Exercise description:
Return the lines of the data below starting at the one holding "similar to lower" and ending at the one holding "for the year -- more than double the", word for word, leaving every picture out.

Available records:
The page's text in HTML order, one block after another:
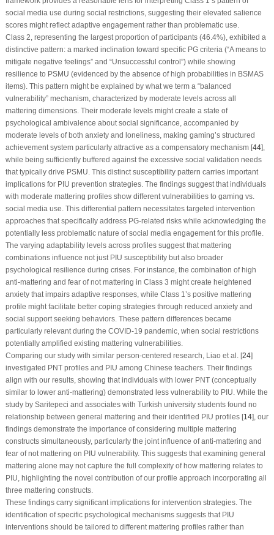
social media use during social restrictions, suggesting their elevated salience
scores might reflect adaptive engagement rather than problematic use.
Class 2, representing the largest proportion of participants (46.4%), exhibited a
distinctive pattern: a marked inclination toward specific PG criteria (“A means to
mitigate negative feelings” and “Unsuccessful control”) while showing
resilience to PSMU (evidenced by the absence of high probabilities in BSMAS
items). This pattern might be explained by what we term a “balanced
vulnerability” mechanism, characterized by moderate levels across all
mattering dimensions. Their moderate levels might create a state of
psychological ambivalence about social significance, accompanied by
moderate levels of both anxiety and loneliness, making gaming’s structured
achievement system particularly attractive as a compensatory mechanism [44],
while being sufficiently buffered against the excessive social validation needs
that typically drive PSMU. This distinct susceptibility pattern carries important
implications for PIU prevention strategies. The findings suggest that individuals
with moderate mattering profiles show different vulnerabilities to gaming vs.
social media use. This differential pattern necessitates targeted intervention
approaches that specifically address PG-related risks while acknowledging the
potentially less problematic nature of social media engagement for this profile.
The varying adaptability levels across profiles suggest that mattering
combinations influence not just PIU susceptibility but also broader
psychological resilience during crises. For instance, the combination of high
anti-mattering and fear of not mattering in Class 3 might create heightened
anxiety that impairs adaptive responses, while Class 1’s positive mattering
profile might facilitate better coping strategies through reduced anxiety and
social support seeking behaviors. These pattern differences became
particularly relevant during the COVID-19 pandemic, when social restrictions
potentially amplified existing mattering vulnerabilities.
Comparing our study with similar person-centered research, Liao et al. [24]
investigated PNT profiles and PIU among Chinese teachers. Their findings
align with our results, showing that individuals with lower PNT (conceptually
similar to lower anti-mattering) demonstrated less vulnerability to PIU. While the
study by Saritepeci and associates with Turkish university students found no
relationship between general mattering and their identified PIU profiles [14], our
findings demonstrate the importance of considering multiple mattering
constructs simultaneously, particularly the joint influence of anti-mattering and
fear of not mattering on PIU vulnerability. This suggests that examining general
mattering alone may not capture the full complexity of how mattering relates to
PIU, highlighting the novel contribution of our profile approach incorporating all
three mattering constructs.
These findings carry significant implications for intervention strategies. The
identification of specific psychological mechanisms suggests that PIU
interventions should be tailored to different mattering profiles rather than
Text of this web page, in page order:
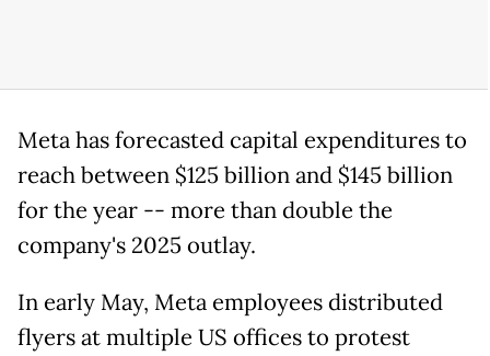
Meta has forecasted capital expenditures to
reach between $125 billion and $145 billion
for the year -- more than double the
company's 2025 outlay.
In early May, Meta employees distributed
flyers at multiple US offices to protest
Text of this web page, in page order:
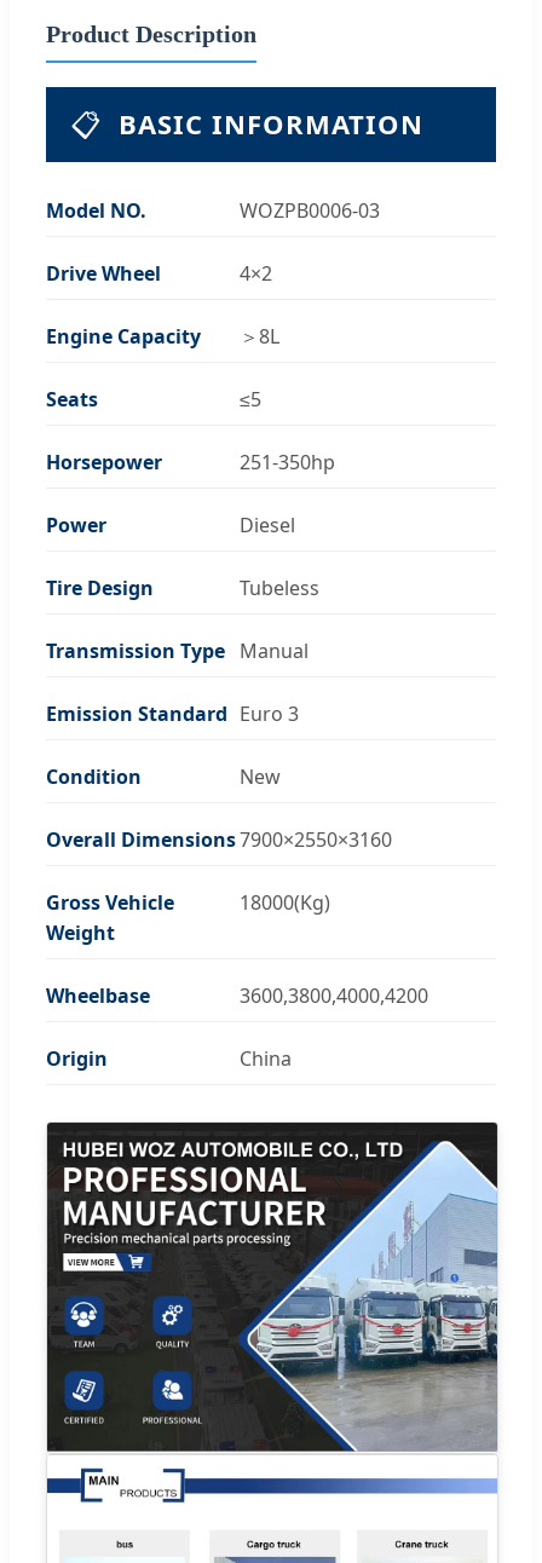
Product Description
📋 BASIC INFORMATION
Model NO. WOZPB0006-03
Drive Wheel 4×2
Engine Capacity ＞8L
Seats ≤5
Horsepower 251-350hp
Power Diesel
Tire Design Tubeless
Transmission Type Manual
Emission Standard Euro 3
Condition New
Overall Dimensions7900×2550×3160
Gross Vehicle
Weight
18000(Kg)
Wheelbase 3600,3800,4000,4200
Origin China
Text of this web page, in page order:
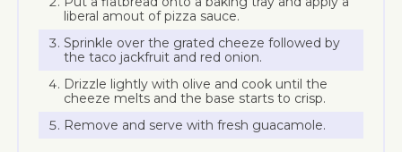
liberal amout of pizza sauce.
Sprinkle over the grated cheeze followed by
the taco jackfruit and red onion.
Drizzle lightly with olive and cook until the
cheeze melts and the base starts to crisp.
Remove and serve with fresh guacamole.
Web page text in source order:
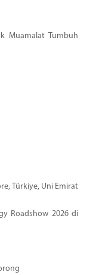
Muamalat Tumbuh
Türkiye, Uni Emirat
Roadshow 2026 di
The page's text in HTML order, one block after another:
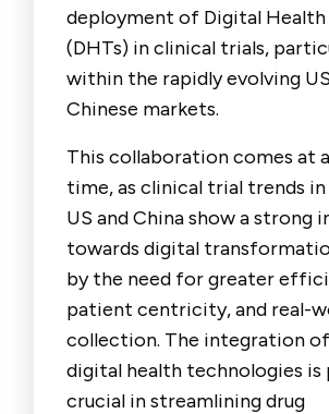
deployment of Digital Health
(DHTs) in clinical trials,
within the rapidly evolving
Chinese markets.
This collaboration comes at
time, as clinical trial trends
US and China show a strong
towards digital
by the need for greater
patient centricity, and real-
collection. The integration
digital health technologies is
crucial in streamlining drug
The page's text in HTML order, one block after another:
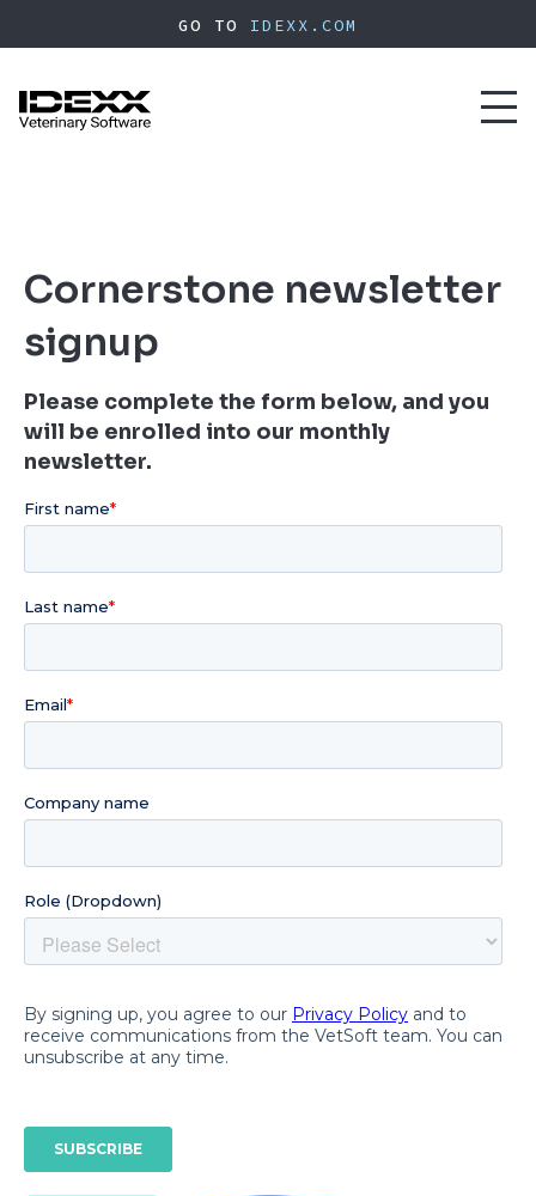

Task result:
similar to lower anti-mattering) demonstrated less vulnerability to PIU. While the
study by Saritepeci and associates with Turkish university students found no
relationship between general mattering and their identified PIU profiles [14], our
findings demonstrate the importance of considering multiple mattering
constructs simultaneously, particularly the joint influence of anti-mattering and
fear of not mattering on PIU vulnerability. This suggests that examining general
mattering alone may not capture the full complexity of how mattering relates to
PIU, highlighting the novel contribution of our profile approach incorporating all
three mattering constructs.
These findings carry significant implications for intervention strategies. The
identification of specific psychological mechanisms suggests that PIU
interventions should be tailored to different mattering profiles rather than
Text of this web page, in page order:
Meta has forecasted capital expenditures to
reach between $125 billion and $145 billion
for the year -- more than double the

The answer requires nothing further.